First published January 1, 1976

About the author

Sheldon M. Ross is the Epstein Chair Professor at the Department of Industrial and Systems Engineering, University of Southern California. He received his Ph.D. in statistics at Stanford University in 1968 and was formerly a Professor at the University of California, Berkeley, from 1976 until 2004. He has published more than 100 articles and a variety of textbooks in the areas of statistics and applied probability, including Topics in Finite and Discrete Mathematics (2000), Introduction to Probability and Statistics for Engineers and Scientists, 4th edition (2009), A First Course in Probability, 8th edition (2009), and Introduction to Probability Models, 10th edition (2009), among others. Dr Ross serves as the editor for Probability in the Engineering and Informational Sciences.

Reviews

[Nito · Rating 1 out of 5]

Honestly, I hated this book with a passion, primarily due to the author's convoluted delivery style.

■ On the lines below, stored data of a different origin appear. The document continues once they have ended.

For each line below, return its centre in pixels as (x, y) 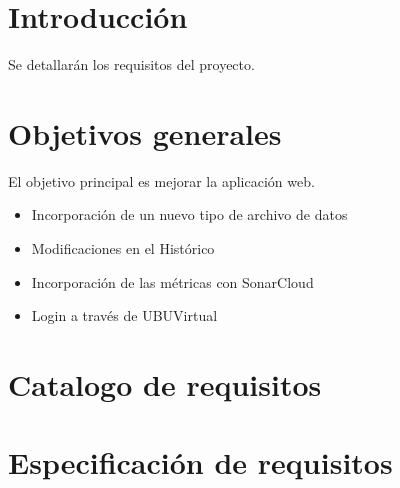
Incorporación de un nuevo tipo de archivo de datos (189, 214)
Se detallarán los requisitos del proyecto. (131, 64)
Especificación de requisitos (200, 462)
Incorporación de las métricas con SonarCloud (172, 281)
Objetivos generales (145, 132)
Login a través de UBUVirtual (124, 315)
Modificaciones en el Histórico (123, 248)
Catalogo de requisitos (165, 384)
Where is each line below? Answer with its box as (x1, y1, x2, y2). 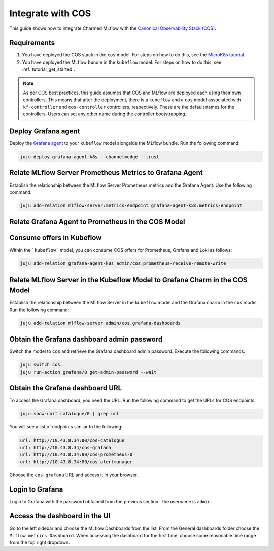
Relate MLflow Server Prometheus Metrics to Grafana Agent (9, 168, 203, 177)
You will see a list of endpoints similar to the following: (9, 424, 123, 430)
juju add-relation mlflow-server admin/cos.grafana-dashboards (20, 320, 181, 326)
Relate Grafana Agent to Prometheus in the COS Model (9, 218, 185, 226)
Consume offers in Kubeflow (9, 234, 102, 242)
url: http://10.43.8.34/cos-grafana (20, 445, 112, 450)
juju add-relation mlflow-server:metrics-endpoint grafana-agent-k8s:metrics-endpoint (20, 202, 243, 208)
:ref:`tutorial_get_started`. (22, 66, 75, 72)

To enjoy this book you either need to
(i) have to a high pain tolerance
(ii) have to be sufficiently experienced with relevant mathematical topics to the extent that you can leverage that experience to QUICKLY fill the myriad massive gaps Sheldon leaves in his "explanations"
(iii) have a lot of time on your hands

If one randomly picks any 10 explanations or examples from the book, with a high probability, the expected value of the author's delivery is suboptimal. In many examples, the author solves problems in a manner that could only be done by someone who already knows the answer or has developed experience with the newly introduced concept (contradictory)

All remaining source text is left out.